◆ Dataset items ◆
----------
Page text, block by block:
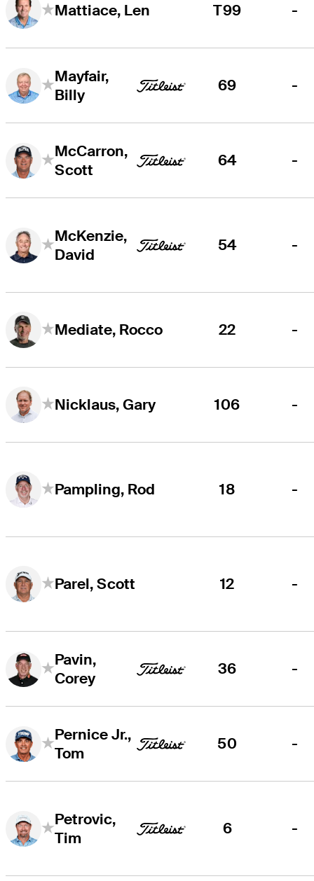
Mattiace, Len T99 -
Mayfair,
Billy
69 -
McCarron,
Scott
64 -
McKenzie,
David
54 -
Mediate, Rocco 22 -
Nicklaus, Gary 106 -
Pampling, Rod 18 -
Parel, Scott 12 -
Pavin,
Corey
36 -
Pernice Jr.,
Tom
50 -
Petrovic,
Tim
6 -
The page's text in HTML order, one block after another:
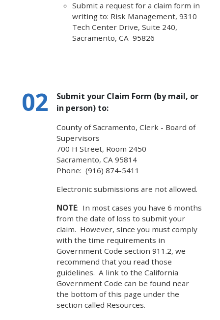
Submit a request for a claim form in
writing to: Risk Management, 9310
Tech Center Drive, Suite 240,
Sacramento, CA 95826
Submit your Claim Form (by mail, or
in person) to:
County of Sacramento, Clerk - Board of
Supervisors
700 H Street, Room 2450
Sacramento, CA 95814
Phone: (916) 874-5411 ​
Electronic submissions are not allowed.
NOTE: In most cases you have 6 months
from the date of loss to submit your
claim. However, since you must comply
with the time requirements in
Government Code section 911.2, we
recommend that you read those
guidelines. A link to the California
Government Code can be found near
the bottom of this page under the
section called Resources.
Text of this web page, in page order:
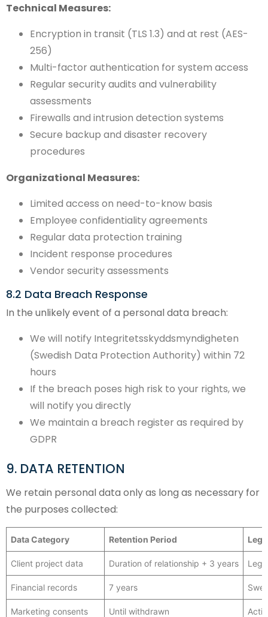
Technical Measures:
Encryption in transit (TLS 1.3) and at rest (AES-
256)
Multi-factor authentication for system access
Regular security audits and vulnerability
assessments
Firewalls and intrusion detection systems
Secure backup and disaster recovery
procedures
Organizational Measures:
Limited access on need-to-know basis
Employee confidentiality agreements
Regular data protection training
Incident response procedures
Vendor security assessments
8.2 Data Breach Response
In the unlikely event of a personal data breach:
We will notify Integritetsskyddsmyndigheten
(Swedish Data Protection Authority) within 72
hours
If the breach poses high risk to your rights, we
will notify you directly
We maintain a breach register as required by
GDPR
9. DATA RETENTION
We retain personal data only as long as necessary for
the purposes collected:
Data Category Retention Period
Client project data Duration of relationship + 3 years
Financial records 7 years
Marketing consents Until withdrawn
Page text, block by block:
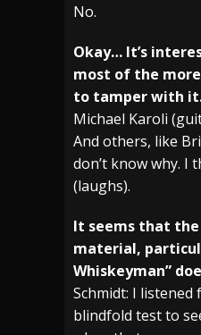
No.
Okay… It’s
most of the
to tamper with
Michael Karoli
And others, like
don’t know why. I
(laughs).
It seems that
material,
Whiskeyman”
Schmidt: I
blindfold test to
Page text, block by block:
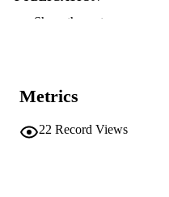
DETAILS
Show the rest
Metrics
22 Record Views
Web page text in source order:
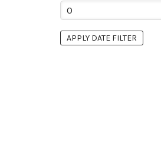
APPLY DATE FILTER
----------
◆ TASK TO CARRY OUT ◆
Leave the pictures out and reproduce every record above exactly.

◆ ANSWER SECTION ◆
Page text, block by block:
Mattiace, Len T99 -
Mayfair,
Billy
69 -
McCarron,
Scott
64 -
McKenzie,
David
54 -
Mediate, Rocco 22 -
Nicklaus, Gary 106 -
Pampling, Rod 18 -
Parel, Scott 12 -
Pavin,
Corey
36 -
Pernice Jr.,
Tom
50 -
Petrovic,
Tim
6 -
The page's text in HTML order, one block after another:
Submit a request for a claim form in
writing to: Risk Management, 9310
Tech Center Drive, Suite 240,
Sacramento, CA 95826
Submit your Claim Form (by mail, or
in person) to:
County of Sacramento, Clerk - Board of
Supervisors
700 H Street, Room 2450
Sacramento, CA 95814
Phone: (916) 874-5411 ​
Electronic submissions are not allowed.
NOTE: In most cases you have 6 months
from the date of loss to submit your
claim. However, since you must comply
with the time requirements in
Government Code section 911.2, we
recommend that you read those
guidelines. A link to the California
Government Code can be found near
the bottom of this page under the
section called Resources.
Text of this web page, in page order:
Technical Measures:
Encryption in transit (TLS 1.3) and at rest (AES-
256)
Multi-factor authentication for system access
Regular security audits and vulnerability
assessments
Firewalls and intrusion detection systems
Secure backup and disaster recovery
procedures
Organizational Measures:
Limited access on need-to-know basis
Employee confidentiality agreements
Regular data protection training
Incident response procedures
Vendor security assessments
8.2 Data Breach Response
In the unlikely event of a personal data breach:
We will notify Integritetsskyddsmyndigheten
(Swedish Data Protection Authority) within 72
hours
If the breach poses high risk to your rights, we
will notify you directly
We maintain a breach register as required by
GDPR
9. DATA RETENTION
We retain personal data only as long as necessary for
the purposes collected:
Data Category Retention Period
Client project data Duration of relationship + 3 years
Financial records 7 years
Marketing consents Until withdrawn
Page text, block by block:
No.
Okay… It’s
most of the
to tamper with
Michael Karoli
And others, like
don’t know why. I
(laughs).
It seems that
material,
Whiskeyman”
Schmidt: I
blindfold test to
Page text, block by block:
DETAILS
Show the rest
Metrics
22 Record Views
Web page text in source order:
APPLY DATE FILTER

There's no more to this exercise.